**Your goal:**
In the entries below, find every line holding the string "wall" and collect it.
○ ○ ○ ○ ○ ○ ○
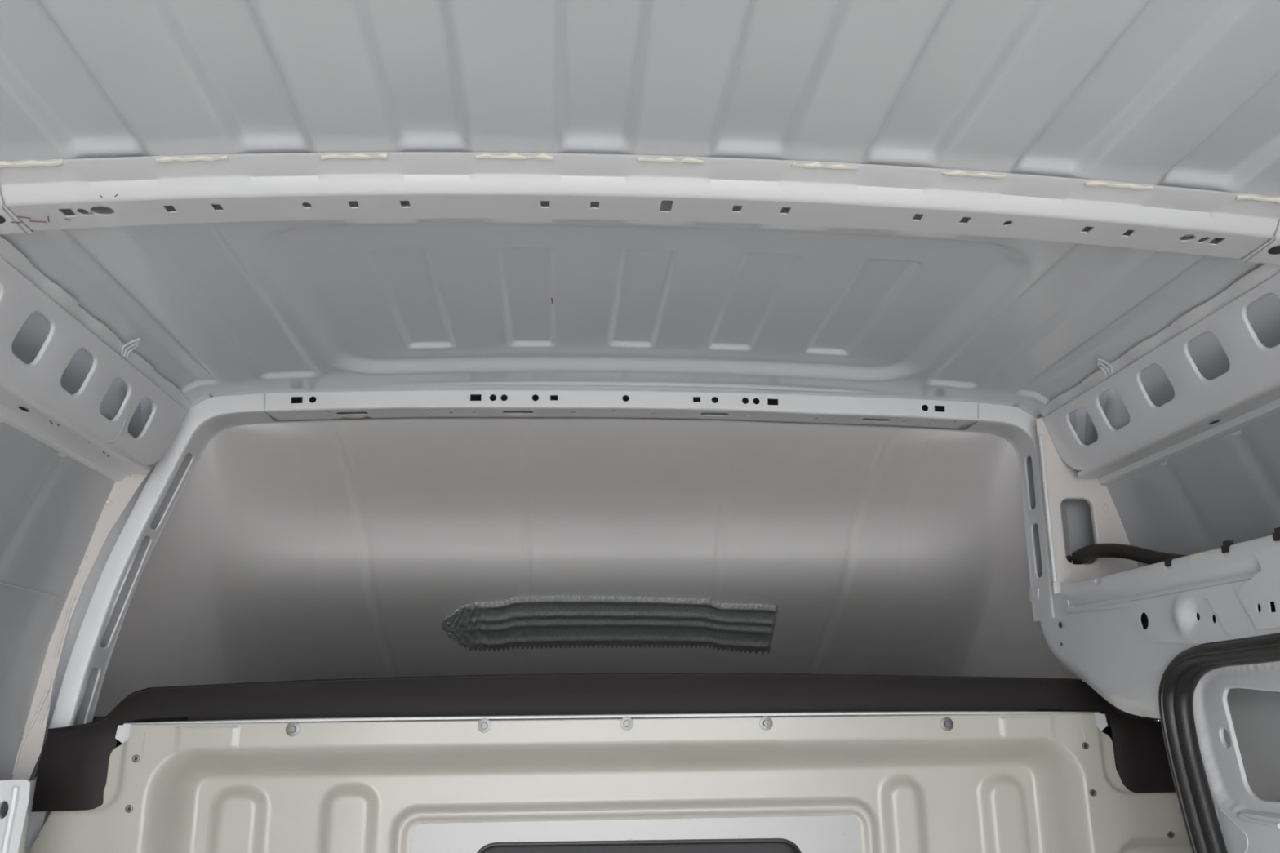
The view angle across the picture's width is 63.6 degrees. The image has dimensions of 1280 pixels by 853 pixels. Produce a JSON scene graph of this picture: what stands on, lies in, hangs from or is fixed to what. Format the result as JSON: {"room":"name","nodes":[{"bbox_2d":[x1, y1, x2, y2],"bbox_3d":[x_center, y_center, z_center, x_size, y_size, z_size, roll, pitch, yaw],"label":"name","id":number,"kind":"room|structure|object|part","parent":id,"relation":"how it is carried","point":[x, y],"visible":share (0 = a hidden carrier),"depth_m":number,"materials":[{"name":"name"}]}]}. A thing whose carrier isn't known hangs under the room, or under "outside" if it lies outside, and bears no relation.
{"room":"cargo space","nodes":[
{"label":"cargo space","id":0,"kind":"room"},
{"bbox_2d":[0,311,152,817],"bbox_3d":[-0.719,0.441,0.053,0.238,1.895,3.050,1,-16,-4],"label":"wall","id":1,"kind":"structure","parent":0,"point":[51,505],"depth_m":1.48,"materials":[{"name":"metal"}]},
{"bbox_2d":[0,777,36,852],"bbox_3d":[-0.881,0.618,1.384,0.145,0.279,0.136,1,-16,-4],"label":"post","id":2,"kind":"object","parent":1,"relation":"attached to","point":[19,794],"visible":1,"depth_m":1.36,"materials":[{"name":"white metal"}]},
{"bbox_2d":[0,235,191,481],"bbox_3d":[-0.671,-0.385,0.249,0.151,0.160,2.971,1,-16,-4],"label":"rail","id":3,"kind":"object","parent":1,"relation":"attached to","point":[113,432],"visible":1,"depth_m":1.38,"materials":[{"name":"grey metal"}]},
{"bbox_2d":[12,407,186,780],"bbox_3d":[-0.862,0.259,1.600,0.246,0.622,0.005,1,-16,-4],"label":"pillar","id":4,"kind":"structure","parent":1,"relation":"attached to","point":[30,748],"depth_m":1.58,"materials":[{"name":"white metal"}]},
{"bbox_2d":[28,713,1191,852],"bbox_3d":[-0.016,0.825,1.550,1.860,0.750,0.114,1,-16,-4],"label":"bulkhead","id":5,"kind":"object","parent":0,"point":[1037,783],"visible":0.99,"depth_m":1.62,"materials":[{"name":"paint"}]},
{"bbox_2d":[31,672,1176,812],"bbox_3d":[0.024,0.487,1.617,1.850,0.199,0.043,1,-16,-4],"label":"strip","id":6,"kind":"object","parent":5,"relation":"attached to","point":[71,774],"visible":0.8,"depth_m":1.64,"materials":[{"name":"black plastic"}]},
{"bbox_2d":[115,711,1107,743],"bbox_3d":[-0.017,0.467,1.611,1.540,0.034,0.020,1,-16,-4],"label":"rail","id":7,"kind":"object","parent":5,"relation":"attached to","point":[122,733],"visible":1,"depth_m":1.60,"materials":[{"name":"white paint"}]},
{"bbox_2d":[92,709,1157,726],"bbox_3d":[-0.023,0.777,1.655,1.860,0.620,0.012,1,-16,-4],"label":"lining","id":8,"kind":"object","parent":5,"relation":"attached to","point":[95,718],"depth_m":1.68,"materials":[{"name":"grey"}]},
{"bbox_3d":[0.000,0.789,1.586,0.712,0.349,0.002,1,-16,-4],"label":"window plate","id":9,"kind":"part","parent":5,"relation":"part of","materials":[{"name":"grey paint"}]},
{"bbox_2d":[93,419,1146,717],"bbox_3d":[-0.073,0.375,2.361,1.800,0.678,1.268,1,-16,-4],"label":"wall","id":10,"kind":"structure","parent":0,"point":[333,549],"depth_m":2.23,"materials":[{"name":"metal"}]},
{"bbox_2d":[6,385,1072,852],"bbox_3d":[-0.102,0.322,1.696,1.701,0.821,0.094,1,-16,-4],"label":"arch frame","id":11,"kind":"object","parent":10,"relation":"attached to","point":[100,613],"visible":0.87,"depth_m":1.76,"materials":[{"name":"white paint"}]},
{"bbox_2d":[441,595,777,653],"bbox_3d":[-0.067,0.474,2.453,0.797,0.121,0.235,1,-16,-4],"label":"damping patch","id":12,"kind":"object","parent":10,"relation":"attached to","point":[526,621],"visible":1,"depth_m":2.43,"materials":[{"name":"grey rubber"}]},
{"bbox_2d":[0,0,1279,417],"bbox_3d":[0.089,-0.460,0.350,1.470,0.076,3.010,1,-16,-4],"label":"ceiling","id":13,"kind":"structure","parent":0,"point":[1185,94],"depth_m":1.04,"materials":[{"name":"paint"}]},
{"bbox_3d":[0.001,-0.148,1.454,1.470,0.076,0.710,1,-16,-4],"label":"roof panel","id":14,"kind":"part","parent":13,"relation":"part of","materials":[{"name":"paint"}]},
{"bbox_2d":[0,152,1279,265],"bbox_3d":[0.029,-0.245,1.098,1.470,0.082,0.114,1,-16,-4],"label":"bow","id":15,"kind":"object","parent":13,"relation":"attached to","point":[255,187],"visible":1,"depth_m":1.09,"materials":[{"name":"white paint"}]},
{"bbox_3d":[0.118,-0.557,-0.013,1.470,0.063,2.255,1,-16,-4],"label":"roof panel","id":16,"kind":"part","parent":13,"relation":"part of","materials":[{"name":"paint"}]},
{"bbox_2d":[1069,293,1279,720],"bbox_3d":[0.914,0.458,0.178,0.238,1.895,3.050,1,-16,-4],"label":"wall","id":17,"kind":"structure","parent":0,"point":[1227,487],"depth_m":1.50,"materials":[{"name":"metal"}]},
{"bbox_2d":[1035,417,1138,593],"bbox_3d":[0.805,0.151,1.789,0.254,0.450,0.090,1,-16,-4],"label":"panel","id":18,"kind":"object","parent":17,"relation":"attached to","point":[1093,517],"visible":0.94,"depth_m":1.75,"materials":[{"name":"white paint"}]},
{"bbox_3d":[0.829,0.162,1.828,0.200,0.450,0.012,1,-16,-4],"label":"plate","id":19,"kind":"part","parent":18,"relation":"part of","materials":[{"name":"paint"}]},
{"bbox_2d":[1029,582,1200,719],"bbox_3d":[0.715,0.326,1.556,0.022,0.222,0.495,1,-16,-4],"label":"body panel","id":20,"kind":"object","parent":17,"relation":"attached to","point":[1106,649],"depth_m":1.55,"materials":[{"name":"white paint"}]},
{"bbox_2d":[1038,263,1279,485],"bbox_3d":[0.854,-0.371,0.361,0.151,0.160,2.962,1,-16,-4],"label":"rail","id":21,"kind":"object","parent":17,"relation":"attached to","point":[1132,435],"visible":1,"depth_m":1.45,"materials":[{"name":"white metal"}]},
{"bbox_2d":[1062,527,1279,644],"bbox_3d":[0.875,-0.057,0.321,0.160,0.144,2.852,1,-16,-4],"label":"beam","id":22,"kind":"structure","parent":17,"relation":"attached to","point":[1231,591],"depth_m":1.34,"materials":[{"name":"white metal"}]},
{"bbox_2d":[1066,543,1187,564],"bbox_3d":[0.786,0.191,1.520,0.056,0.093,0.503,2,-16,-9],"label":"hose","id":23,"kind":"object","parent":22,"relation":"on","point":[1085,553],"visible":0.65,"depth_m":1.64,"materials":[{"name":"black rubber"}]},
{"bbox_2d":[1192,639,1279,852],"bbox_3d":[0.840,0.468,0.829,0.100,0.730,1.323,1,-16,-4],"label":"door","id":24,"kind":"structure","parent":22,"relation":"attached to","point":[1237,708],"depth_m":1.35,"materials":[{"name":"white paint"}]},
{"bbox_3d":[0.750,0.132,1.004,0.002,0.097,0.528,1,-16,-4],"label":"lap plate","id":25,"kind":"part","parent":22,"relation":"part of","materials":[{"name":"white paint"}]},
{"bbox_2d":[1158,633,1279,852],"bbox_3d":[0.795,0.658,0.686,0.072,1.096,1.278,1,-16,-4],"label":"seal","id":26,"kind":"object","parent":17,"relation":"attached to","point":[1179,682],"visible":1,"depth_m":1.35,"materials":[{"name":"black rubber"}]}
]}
○ ○ ○ ○ ○ ○ ○
**Written answer:**
{"bbox_2d":[0,311,152,817],"bbox_3d":[-0.719,0.441,0.053,0.238,1.895,3.050,1,-16,-4],"label":"wall","id":1,"kind":"structure","parent":0,"point":[51,505],"depth_m":1.48,"materials":[{"name":"metal"}]},
{"bbox_2d":[93,419,1146,717],"bbox_3d":[-0.073,0.375,2.361,1.800,0.678,1.268,1,-16,-4],"label":"wall","id":10,"kind":"structure","parent":0,"point":[333,549],"depth_m":2.23,"materials":[{"name":"metal"}]},
{"bbox_2d":[1069,293,1279,720],"bbox_3d":[0.914,0.458,0.178,0.238,1.895,3.050,1,-16,-4],"label":"wall","id":17,"kind":"structure","parent":0,"point":[1227,487],"depth_m":1.50,"materials":[{"name":"metal"}]},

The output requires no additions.